No interactions on record
Explore head-to-head clinical comparisons of other medications in the same therapeutic classes.
Common clinical questions about DISULFIRAM vs ANEXSIA 7.5/650, answered by our medical review team.
DISULFIRAM is a Aldehyde Dehydrogenase Inhibitor that works by Disulfiram irreversibly inhibits aldehyde dehydrogenase, causing accumulation of acetaldehyde after alcohol ingestion, leading to aversive effects such as flushing, nausea, and hypotension.. ANEXSIA 7.5/650 is a Opioid Analgesic Combination that works by Hydrocodone is a mu-opioid receptor agonist that inhibits ascending pain pathways and alters pain perception; acetaminophen inhibits cyclooxygenase (COX) enzymes, primarily in the CNS, reducing prostaglandin synthesis and fever.. They differ in pharmacokinetic profiles, FDA-approved indications, and side effect profiles.
Potency comparisons between DISULFIRAM and ANEXSIA 7.5/650 depend on the specific clinical indication. These are agents from distinct pharmacological classes and are not directly interchangeable by dose. A physician or clinical pharmacist should guide any therapeutic switching decisions.

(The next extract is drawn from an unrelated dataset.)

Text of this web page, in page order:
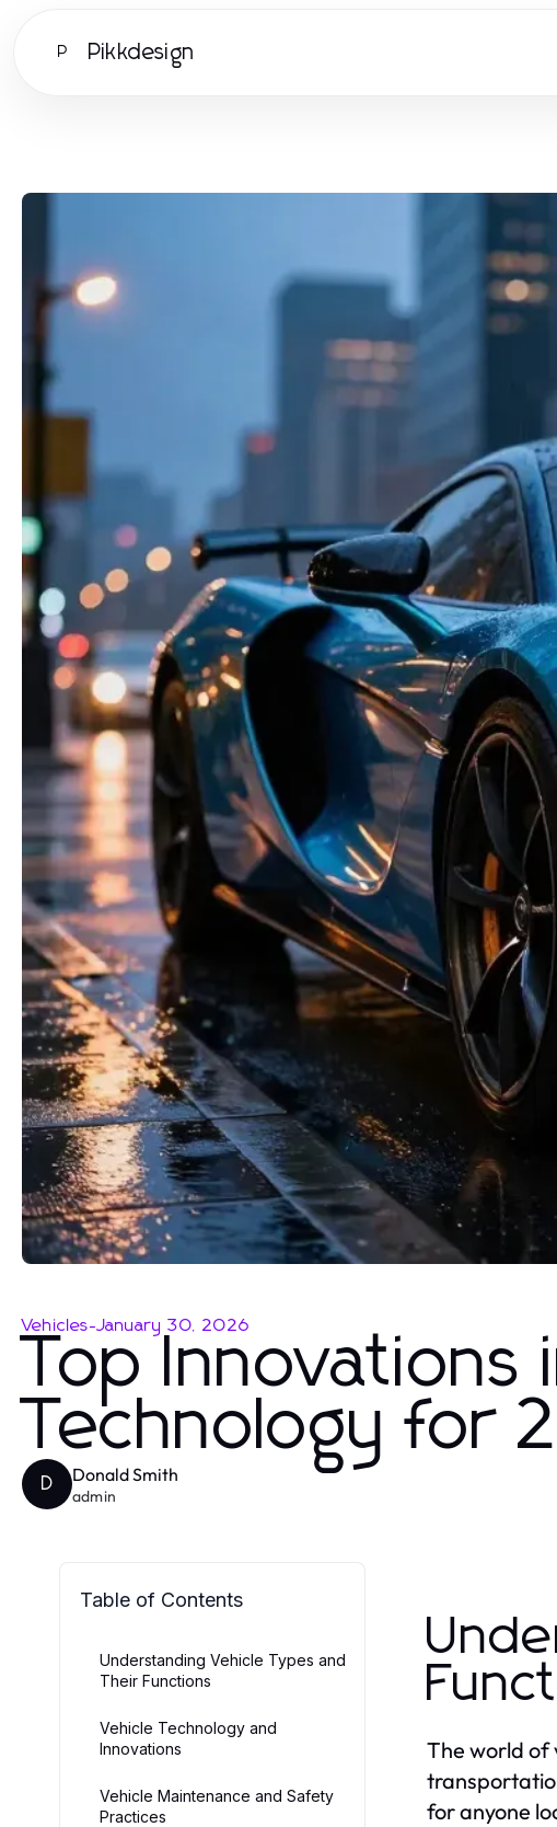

The standard adult dose of DISULFIRAM is: 250 mg orally once daily, increased to 500 mg orally once daily if needed; maintenance dose typically 250 mg per day (range 125-500 mg).. The standard adult dose of ANEXSIA 7.5/650 is: 1 tablet orally every 4 to 6 hours as needed; maximum 6 tablets per day.. Dosing should always be individualized based on indication, renal and hepatic function, age, and other patient factors.
No direct drug-drug interaction has been formally documented between DISULFIRAM and ANEXSIA 7.5/650 in current clinical databases. However, individual patient risk factors including other medications, organ function, and comorbidities should always be evaluated by a qualified healthcare provider.
The maternal-fetal safety profiles differ. DISULFIRAM is classified as Category C. Pregnancy Category C. First trimester: Limited human data; animal studies show embryotoxic effects at high doses. Avoid unless benefit outweighs risk. Second and third trimesters: . ANEXSIA 7.5/650 is classified as Category C. FDA Category C. First trimester: Possible increased risk of cardiac defects with oxycodone. Second/third trimester: Chronic use may lead to neonatal opioid withdrawal syndrome; no . Always consult a maternal-fetal medicine specialist before taking either drug during pregnancy or lactation.